Los Furios is a nine-piece band from Vancouver, British Columbia which has performed across Western Canada since 2000.  Los Furios began adding horns to the line-up in 2001 and have been evolving their blend of punk, ska, and reggae ever since.

The band has variously featured a two- or three-piece horn section complemented by distinct songwriters and vocalists.  This instrumentation adds to their diverse sound.

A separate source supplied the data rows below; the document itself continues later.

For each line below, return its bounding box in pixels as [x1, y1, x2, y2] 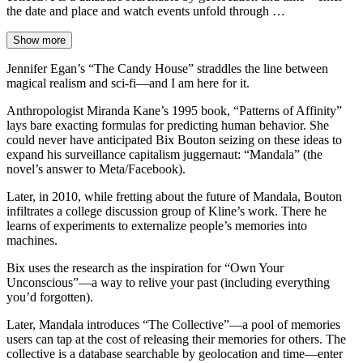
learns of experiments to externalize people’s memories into [6, 219, 307, 233]
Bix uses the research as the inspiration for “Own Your [6, 261, 284, 275]
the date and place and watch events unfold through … [6, 4, 285, 19]
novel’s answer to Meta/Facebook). [6, 162, 186, 177]
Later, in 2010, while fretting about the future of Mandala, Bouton [6, 190, 342, 204]
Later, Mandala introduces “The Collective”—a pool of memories [6, 318, 340, 332]
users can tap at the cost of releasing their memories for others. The [6, 332, 346, 347]
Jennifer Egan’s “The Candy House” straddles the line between [6, 62, 328, 76]
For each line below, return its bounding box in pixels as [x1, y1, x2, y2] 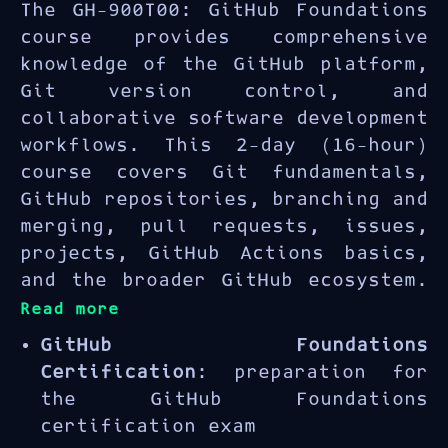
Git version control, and [20, 82, 428, 102]
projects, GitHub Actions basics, [20, 244, 428, 264]
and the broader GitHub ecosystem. [20, 271, 428, 291]
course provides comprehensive [20, 28, 428, 48]
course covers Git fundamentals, [20, 163, 428, 183]
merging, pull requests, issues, [20, 217, 428, 237]
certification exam [40, 417, 256, 437]
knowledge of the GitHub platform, [20, 55, 428, 75]
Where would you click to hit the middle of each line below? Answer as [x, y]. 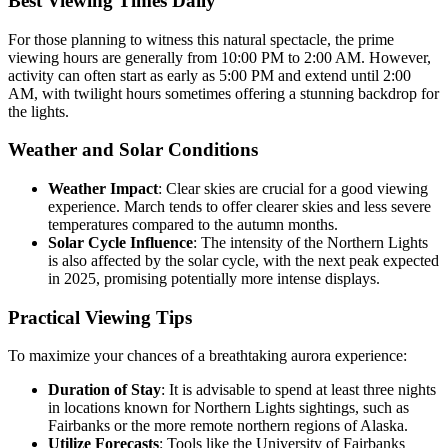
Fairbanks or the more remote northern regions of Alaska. [228, 426]
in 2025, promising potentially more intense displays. [214, 278]
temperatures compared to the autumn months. [193, 224]
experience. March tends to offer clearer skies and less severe [239, 206]
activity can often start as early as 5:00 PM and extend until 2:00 [209, 75]
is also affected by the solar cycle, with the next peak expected [243, 260]
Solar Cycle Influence [120, 242]
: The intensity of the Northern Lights [310, 242]
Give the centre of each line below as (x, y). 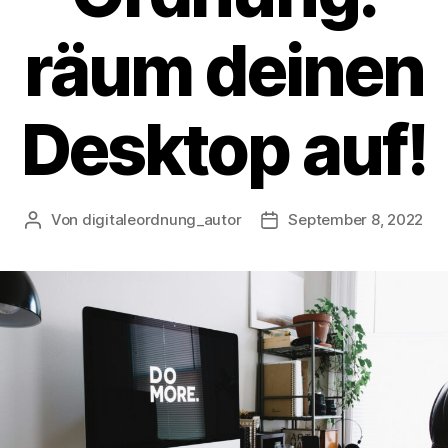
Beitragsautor (80, 220)
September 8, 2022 (356, 219)
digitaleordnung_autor (161, 219)
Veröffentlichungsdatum (356, 220)
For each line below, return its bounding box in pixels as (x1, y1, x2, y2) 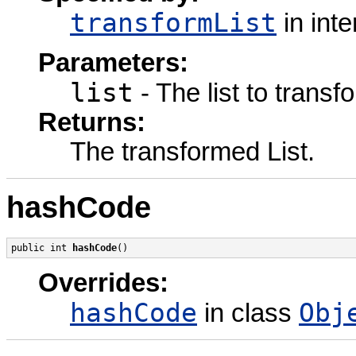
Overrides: (38, 269, 168, 298)
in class (197, 299, 299, 328)
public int (11, 242, 72, 253)
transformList (70, 8, 277, 39)
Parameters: (38, 48, 188, 78)
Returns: (38, 108, 145, 137)
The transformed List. (70, 137, 315, 167)
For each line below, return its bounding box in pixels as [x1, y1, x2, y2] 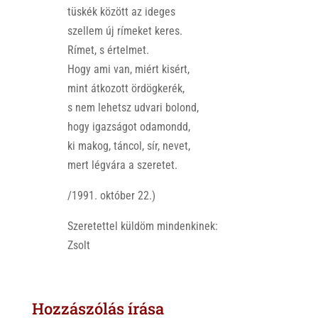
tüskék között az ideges [67, 4, 175, 18]
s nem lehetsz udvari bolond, [67, 100, 199, 114]
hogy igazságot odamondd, [67, 119, 190, 133]
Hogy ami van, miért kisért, [67, 62, 190, 76]
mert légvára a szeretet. [67, 158, 177, 172]
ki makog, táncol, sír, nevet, [67, 138, 190, 153]
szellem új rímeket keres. [67, 23, 182, 38]
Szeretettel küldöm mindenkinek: [67, 219, 218, 233]
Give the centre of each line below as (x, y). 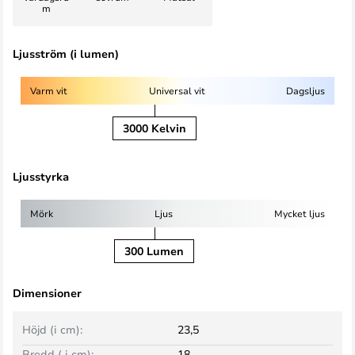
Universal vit (177, 90)
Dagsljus (305, 90)
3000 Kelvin (155, 128)
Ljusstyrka (41, 176)
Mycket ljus (300, 213)
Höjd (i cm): (52, 329)
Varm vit (49, 90)
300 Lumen (154, 251)

Noticeable influences in their sound include acts such as The Clash, Sublime, Fishbone, and Rancid.  The 6-song EP Los Furios (Surrender Records 2003) was the first release to feature the horn driven sound people have come to associate with the band.

Their 2004 release Warning Shot (Megalith Records USA/Bacteria Buffet Records CDN) sold over 5000 copies, mostly at the live shows, and received rave reviews from college radio DJs across the country.  Warning Shot fully displays the diverse influences of the group, ranging from rocksteady reggae to so-cal punk & ska.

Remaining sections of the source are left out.